→ **What to do**:
In which lines of the data does the string "validation" appear? Copy every one.

(Stored dataset items)
::::::::
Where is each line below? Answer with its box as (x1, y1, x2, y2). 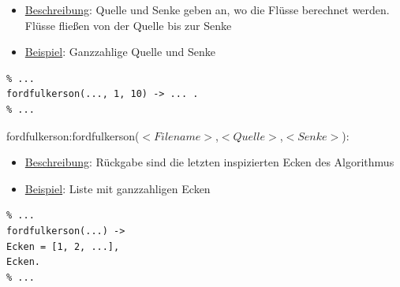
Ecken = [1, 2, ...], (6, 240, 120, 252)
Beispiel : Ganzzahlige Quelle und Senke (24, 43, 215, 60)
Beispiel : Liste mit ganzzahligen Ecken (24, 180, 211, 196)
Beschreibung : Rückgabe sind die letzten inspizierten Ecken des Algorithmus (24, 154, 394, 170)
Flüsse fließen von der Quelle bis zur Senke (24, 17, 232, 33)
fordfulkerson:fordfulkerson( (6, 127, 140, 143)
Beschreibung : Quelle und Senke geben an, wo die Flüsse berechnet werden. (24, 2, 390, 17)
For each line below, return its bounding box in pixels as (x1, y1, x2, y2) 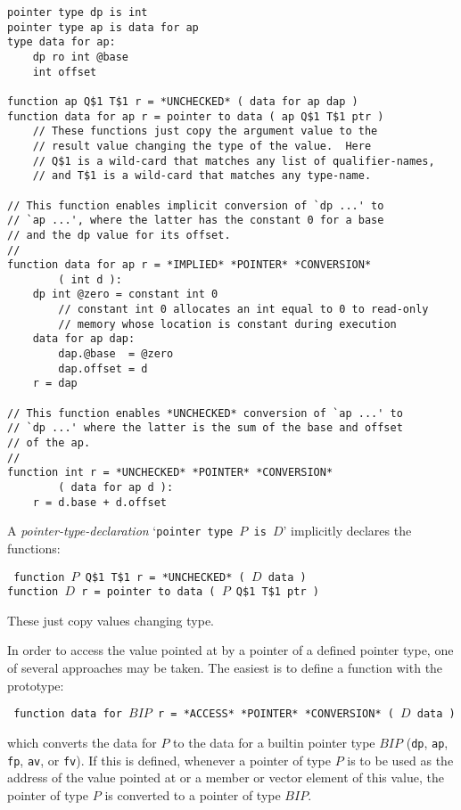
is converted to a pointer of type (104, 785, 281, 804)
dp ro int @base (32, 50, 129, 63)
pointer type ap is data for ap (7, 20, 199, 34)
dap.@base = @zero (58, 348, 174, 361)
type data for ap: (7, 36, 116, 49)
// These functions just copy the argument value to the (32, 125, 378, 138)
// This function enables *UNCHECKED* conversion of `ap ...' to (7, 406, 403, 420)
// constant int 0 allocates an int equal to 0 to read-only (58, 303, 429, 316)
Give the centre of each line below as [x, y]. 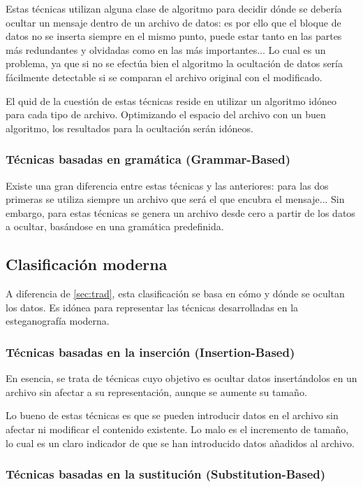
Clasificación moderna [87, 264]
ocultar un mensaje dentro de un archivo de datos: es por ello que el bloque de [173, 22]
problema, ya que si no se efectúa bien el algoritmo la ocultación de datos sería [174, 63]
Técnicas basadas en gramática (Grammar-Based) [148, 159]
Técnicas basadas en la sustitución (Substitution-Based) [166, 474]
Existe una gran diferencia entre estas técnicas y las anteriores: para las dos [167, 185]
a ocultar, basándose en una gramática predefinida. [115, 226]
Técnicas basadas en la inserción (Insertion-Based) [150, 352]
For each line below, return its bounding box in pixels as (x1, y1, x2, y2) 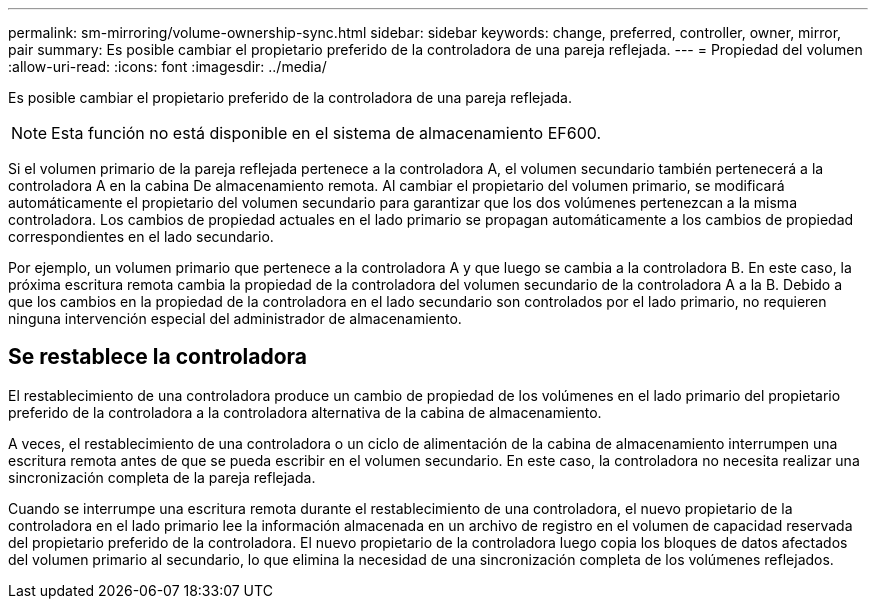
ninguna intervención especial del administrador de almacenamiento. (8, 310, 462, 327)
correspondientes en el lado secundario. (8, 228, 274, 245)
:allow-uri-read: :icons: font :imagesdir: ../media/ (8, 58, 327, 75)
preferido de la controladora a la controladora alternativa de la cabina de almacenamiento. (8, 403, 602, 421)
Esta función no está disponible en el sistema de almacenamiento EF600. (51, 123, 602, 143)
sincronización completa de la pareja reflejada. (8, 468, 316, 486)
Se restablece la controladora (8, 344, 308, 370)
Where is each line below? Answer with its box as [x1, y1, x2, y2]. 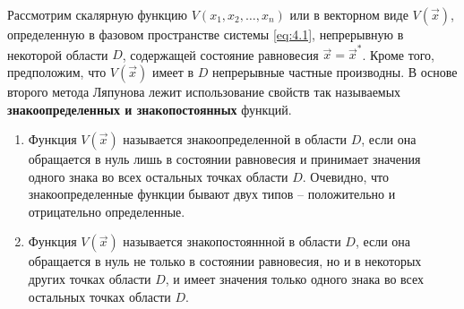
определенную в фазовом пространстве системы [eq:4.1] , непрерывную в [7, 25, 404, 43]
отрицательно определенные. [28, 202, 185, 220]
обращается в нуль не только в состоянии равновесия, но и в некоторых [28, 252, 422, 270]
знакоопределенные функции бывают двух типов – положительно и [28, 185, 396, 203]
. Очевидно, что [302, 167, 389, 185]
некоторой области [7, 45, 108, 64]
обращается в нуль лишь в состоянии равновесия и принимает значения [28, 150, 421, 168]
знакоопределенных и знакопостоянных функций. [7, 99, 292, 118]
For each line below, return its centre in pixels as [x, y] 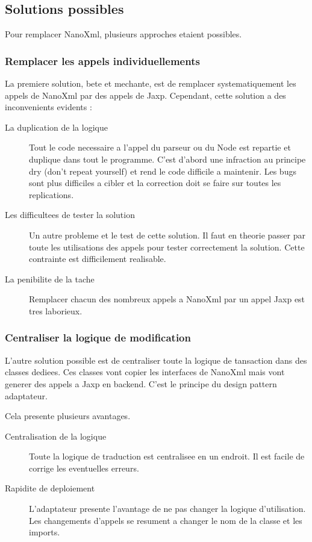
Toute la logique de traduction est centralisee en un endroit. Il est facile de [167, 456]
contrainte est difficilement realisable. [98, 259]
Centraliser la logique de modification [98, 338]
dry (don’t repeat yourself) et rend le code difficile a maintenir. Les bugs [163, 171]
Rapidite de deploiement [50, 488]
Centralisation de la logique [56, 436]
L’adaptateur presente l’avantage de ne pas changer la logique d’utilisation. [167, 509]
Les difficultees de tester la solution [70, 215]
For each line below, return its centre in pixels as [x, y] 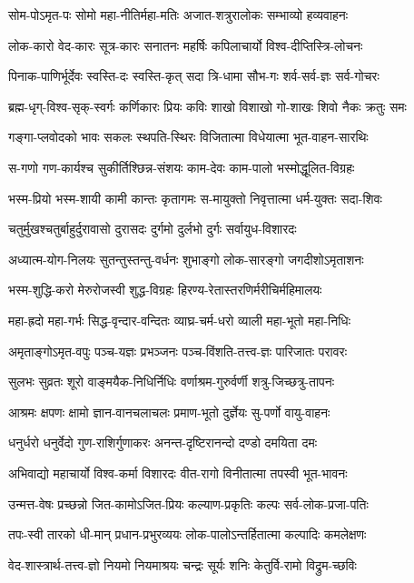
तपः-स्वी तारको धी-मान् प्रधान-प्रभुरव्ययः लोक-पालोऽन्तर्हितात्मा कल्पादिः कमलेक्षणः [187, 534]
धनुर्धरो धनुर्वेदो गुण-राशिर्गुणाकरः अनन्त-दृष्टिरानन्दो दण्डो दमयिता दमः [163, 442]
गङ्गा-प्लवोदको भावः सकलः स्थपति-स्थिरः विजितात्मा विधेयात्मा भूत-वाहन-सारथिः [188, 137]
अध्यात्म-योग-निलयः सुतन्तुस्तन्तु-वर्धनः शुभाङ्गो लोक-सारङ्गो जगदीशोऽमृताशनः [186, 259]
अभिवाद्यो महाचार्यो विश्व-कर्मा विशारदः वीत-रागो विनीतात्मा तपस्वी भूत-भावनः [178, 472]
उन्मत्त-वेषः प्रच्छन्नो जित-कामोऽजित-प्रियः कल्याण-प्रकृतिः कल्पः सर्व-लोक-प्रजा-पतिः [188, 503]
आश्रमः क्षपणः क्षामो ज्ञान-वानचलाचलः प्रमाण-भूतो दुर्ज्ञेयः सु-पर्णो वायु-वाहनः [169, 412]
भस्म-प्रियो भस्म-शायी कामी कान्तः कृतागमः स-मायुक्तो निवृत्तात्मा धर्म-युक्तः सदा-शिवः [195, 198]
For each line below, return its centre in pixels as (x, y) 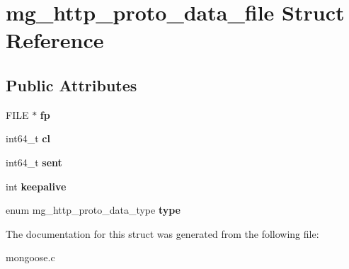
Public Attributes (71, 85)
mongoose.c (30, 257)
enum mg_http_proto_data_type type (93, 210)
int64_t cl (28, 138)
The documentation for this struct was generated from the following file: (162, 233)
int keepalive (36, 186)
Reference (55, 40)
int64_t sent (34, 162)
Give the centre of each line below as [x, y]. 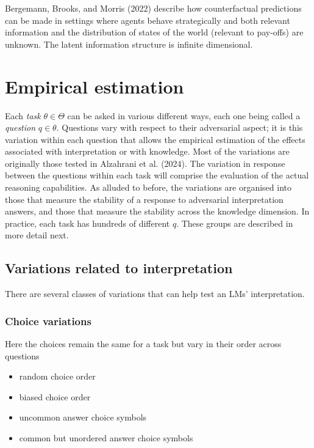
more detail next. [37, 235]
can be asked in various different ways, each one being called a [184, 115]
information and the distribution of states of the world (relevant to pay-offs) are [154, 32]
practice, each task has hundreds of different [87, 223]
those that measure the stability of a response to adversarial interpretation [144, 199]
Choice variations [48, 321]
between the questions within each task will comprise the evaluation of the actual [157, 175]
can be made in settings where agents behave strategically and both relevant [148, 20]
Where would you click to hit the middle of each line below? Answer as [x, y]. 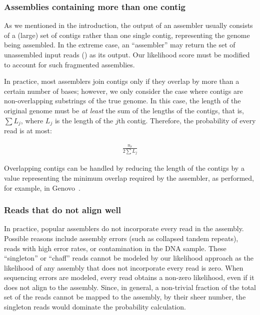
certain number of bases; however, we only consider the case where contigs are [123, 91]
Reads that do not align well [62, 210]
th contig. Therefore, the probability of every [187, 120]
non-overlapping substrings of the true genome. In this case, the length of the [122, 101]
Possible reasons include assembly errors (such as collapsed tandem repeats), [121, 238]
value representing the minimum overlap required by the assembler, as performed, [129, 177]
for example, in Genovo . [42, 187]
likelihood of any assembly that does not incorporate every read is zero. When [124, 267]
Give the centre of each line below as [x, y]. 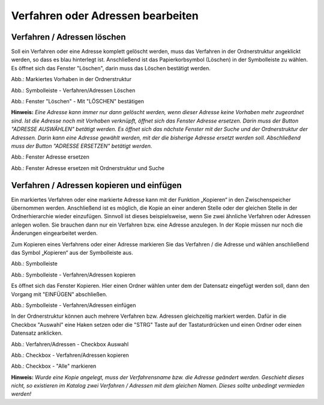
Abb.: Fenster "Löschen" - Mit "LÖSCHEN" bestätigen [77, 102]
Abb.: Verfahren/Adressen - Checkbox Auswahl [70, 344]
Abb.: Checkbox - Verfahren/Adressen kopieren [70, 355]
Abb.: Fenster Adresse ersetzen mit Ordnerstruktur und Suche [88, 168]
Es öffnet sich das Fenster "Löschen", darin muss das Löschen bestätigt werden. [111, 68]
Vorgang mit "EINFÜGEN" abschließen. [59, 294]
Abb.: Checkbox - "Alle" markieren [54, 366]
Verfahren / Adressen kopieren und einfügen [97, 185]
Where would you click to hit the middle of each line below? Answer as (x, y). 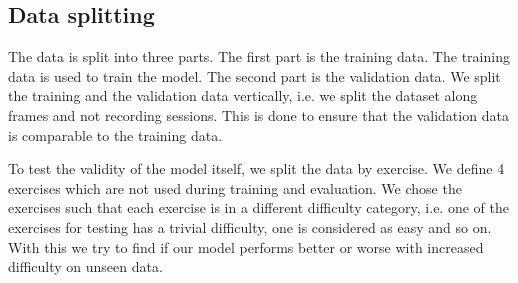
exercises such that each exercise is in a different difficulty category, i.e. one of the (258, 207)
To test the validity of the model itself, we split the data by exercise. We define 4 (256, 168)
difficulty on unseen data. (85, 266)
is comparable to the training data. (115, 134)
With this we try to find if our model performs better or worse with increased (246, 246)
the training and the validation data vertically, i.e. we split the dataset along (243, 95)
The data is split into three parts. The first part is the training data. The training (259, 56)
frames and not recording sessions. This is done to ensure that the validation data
::::::::
→ **Task response**:
the training and the validation data vertically, i.e. we split the dataset along (243, 95)
frames and not recording sessions. This is done to ensure that the validation data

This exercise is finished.